August 12, 2020 · By Mike Robin · 1 Comment

Thde 2020 growing season has been very productive with a good start courtesy of the sun in April and May - the opposite of the dead squib 2019 season. There's been lots of beans, peas, calabrese, salads, onions and potatoes, as well as no end of bees and butterflys about the place, and stir-fry home grown veg lunches have been frequent.

Good to see well-known presenters extolling the 'grow-your-own' self-reliant style of life as the route towards personal satisfaction as against wealth accumulation, and maybe the current virus-restricted conditions could lead to a revival of more self-determination - ?

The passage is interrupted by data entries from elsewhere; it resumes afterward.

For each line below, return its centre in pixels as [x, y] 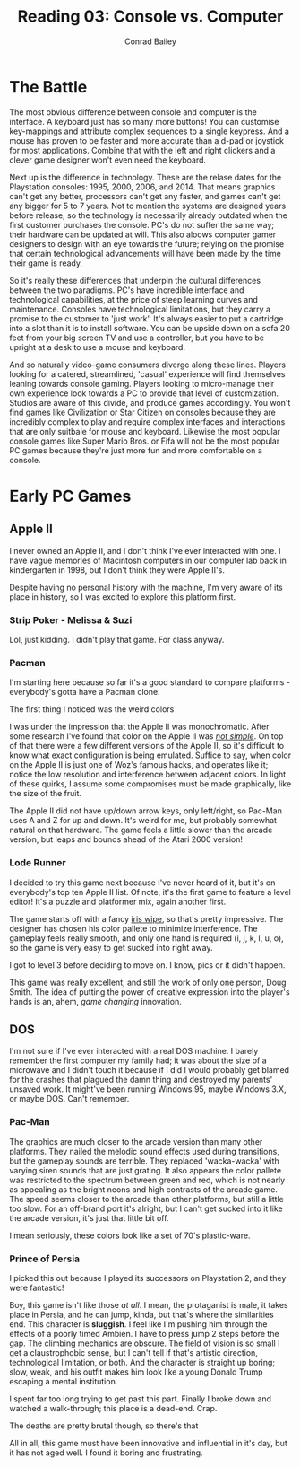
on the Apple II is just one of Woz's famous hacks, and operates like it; [139, 765]
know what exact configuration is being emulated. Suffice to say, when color [150, 755]
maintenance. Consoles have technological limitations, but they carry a [140, 309]
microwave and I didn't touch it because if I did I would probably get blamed [149, 1070]
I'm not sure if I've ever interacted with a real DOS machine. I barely [134, 1051]
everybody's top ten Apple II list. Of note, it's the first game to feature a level [150, 892]
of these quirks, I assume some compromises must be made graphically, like [150, 784]
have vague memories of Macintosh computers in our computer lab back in [148, 560]
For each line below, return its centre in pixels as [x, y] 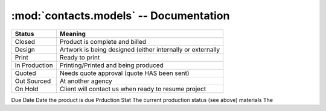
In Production [34, 65]
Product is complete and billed [103, 41]
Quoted [25, 73]
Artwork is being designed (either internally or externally [140, 49]
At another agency [86, 81]
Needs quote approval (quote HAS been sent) [124, 73]
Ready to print [80, 57]
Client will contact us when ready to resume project [133, 89]
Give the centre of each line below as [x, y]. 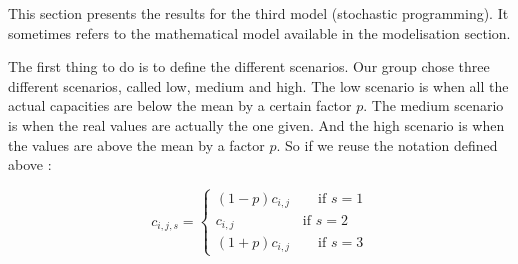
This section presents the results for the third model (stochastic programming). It [258, 13]
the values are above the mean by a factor [136, 144]
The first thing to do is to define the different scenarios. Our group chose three [249, 66]
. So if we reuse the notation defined [387, 144]
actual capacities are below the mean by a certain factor [180, 105]
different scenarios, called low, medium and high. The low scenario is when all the [258, 85]
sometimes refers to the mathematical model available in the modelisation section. [259, 32]
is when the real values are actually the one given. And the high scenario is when [256, 124]
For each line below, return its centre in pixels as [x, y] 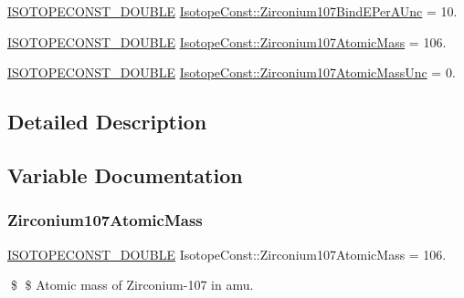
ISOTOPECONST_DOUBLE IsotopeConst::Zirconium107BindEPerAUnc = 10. [232, 11]
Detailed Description [107, 122]
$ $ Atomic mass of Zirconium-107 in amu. [132, 285]
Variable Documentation [125, 175]
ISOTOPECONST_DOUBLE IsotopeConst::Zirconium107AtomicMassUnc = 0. [232, 72]
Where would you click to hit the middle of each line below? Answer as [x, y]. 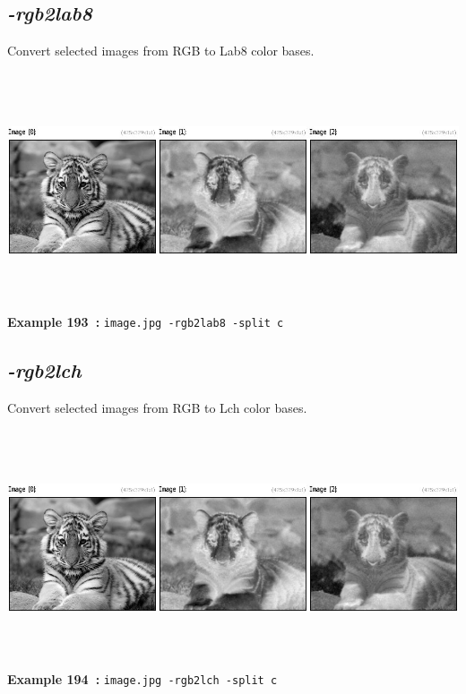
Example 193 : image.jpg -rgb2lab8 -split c [146, 321]
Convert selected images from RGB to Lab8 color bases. [161, 51]
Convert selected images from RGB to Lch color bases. [157, 407]
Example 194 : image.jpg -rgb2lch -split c [142, 678]
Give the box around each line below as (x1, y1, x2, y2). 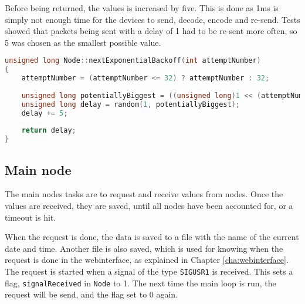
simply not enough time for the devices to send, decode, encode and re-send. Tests (5, 13, 300, 25)
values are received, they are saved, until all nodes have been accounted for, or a (5, 199, 293, 211)
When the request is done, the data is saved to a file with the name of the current (5, 231, 299, 243)
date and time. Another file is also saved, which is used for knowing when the (5, 242, 283, 254)
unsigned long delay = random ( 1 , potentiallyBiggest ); (21, 100, 240, 109)
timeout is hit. (5, 211, 56, 223)
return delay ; (21, 126, 76, 135)
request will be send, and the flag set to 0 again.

Smallholding has as ever been quite busy this spring with quite a sowing and planting workload, but this year too additional activities such as cottage painting, which has spruced up the place nicely. Some drainage issues have been dealt with, the largest of which was the main soakaway pipeline becoming non-functioning, but now with an alternative solution. The lockdown in Wales finished just in time to have a good and needed chilling out break at the static caravan on the farm in west Wales, as gorgeous as ever.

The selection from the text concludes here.